Chapter 3: How a PC Comes Alive 
When a computer is turned on BIOS runs code that begins power-on self-test (POST) and search drives for an operating system. But first, BIOS collects device information from CMOS (which stores information on what components are installed on the computer). Next BIOS loads device drivers and interrupt handlers into memory. CPU checks the real-time clock and sends signals over the system bus to make sure all basic components are functioning. Display adaptor and video signals are tested and display BIOS code is added to overall system BIOS. Next BIOS check to see if it needs to test RAM, if it is a cold boot (meaning the computer was off) all RAM is tested, if it is a warm boot, or reboot, it skips the rest of POST. If it is a cold boot, BIOS runs a series of tests to ensure that RAM is functioning correctly. Finally, POST completes and BIOS transfers control to the OS.
Some attention is given to the hard disk boot sector which contains instructions for loading the OS and where to find all the necessary drivers, registry, services, and plug-and-play components.

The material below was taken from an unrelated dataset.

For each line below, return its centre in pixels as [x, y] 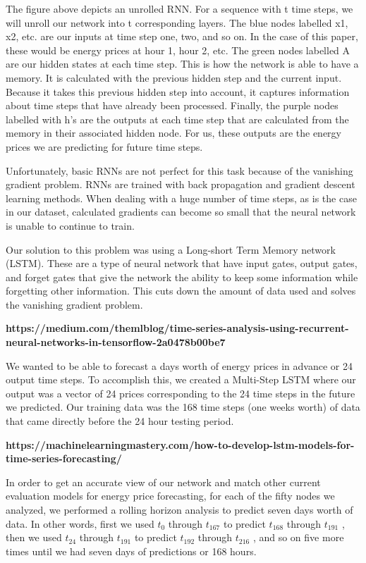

Chapter 4: How an Operating System Controls Hardware
The operating system was originally designed to communicate with disk drives, but has taken on a hugely expanded role as the options for devices and peripherals expands geometrically. Controllers plug into the motherboard and translate instructions from the BIOS/driver into signals that the device can use. Controllers relay a signal to the interrupt controller which manages the IO Bus. Two types of interrupts exist: INTR (which is used for normal interrupts that can be deprioritized) and NMI (or a non-maskable interrupt that like a CTRL-ALT-DEL takes priority). When the CPU receives an interrupt it records a memory address to a stack so it can resume what it was doing when the interrupt is complete. The computer has 256 types of interrupts and stores in the interrupt descriptor table (IDT) the appropriate interrupt service routine (ISR) for each. When the ISR completes its job it sends a return from interrupt, RET, instruction to the CPU which takes that cue to look up the stack and find the memory address of its last function.
Next there is a discussion of plug-and-play and how the configuration manager adds ennumerators to itself for the devices plugged into the system. These ennumerators are stored in a hardware tree, which is examined by the OS for resource arbitration to ensure that each device has a unique interrupts (IRQ) and confirms with the device that IRQ it should "listen" for. Finally, the OS searches for the appropriate devices driver and loads it into memory to complete the boot.
Keeping track of all this information and more is the registry which uses five root keys with numerous subkeys  and numerouse values beneath those to create a road map for the OS. The five (fairly self explanatory) keys are:
(1) HKEY_CLASSES_ROOT (HKCR)
(2) HKEY_CURRENT_USER (HKCU)
(3) HKEY_LOCAL_MACHINE (HKLM)
(4) HKEY_USERS (HKU)
(5) HKEY_CURRENT_CONFIG (HKCC)

The registry uses five primary data types for values:
(1) String value - plain text and numbers (most common)
(2) string array value - multiple strings of plain text and numbers
(3) expanded string value - points to locations
(4) DWORD values - numbers (hex in reg)
(5) binary values

Thursday, February 10, 2011

Bought my book and started reading...

Yesterday, I began reading the first of three books for this course, How Computers Work (9th Edition), written by Ron White and illustrated by Tim Downs. I'm about 40 pages in so far and I really enjoying the straightforward approach to the workings of the computer with simple but engaging illustrations. The book actually reminds me of one of my favorites growing up, The Way Things Work by David Macaulay, which uses fun illustrations to teach readers about the principles of physics at work in a variety of everyday objects.
Thus far, How Computers Work, is a thorough and humorous review of computer components. I'm looking forward to delving deeper into these topics over the coming weeks.